Every line from the line containing "Zadanie 4 (55, 180)" through the final line of the data is to be printed exactly; no other line is to appear.

——

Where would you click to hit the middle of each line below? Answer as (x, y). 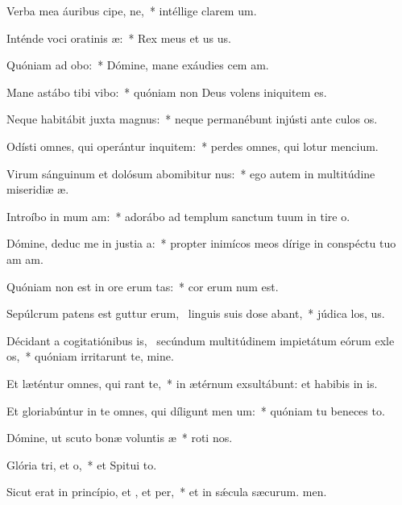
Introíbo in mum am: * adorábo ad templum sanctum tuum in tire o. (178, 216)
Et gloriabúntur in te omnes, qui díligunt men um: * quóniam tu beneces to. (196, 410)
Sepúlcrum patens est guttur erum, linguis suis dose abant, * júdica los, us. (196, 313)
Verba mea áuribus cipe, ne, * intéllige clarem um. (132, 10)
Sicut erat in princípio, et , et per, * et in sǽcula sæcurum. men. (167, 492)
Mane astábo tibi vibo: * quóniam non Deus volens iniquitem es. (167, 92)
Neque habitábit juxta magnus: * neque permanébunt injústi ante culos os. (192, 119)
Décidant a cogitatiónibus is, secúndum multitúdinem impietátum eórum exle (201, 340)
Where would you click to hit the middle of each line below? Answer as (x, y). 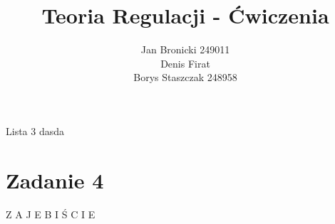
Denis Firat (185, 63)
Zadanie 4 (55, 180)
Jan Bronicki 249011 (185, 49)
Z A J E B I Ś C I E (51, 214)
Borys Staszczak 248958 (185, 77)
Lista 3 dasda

——

§ Solution
Zadanie 4 (55, 180)
Jan Bronicki 249011 (185, 49)
Z A J E B I Ś C I E (51, 214)
Borys Staszczak 248958 (185, 77)
Lista 3 dasda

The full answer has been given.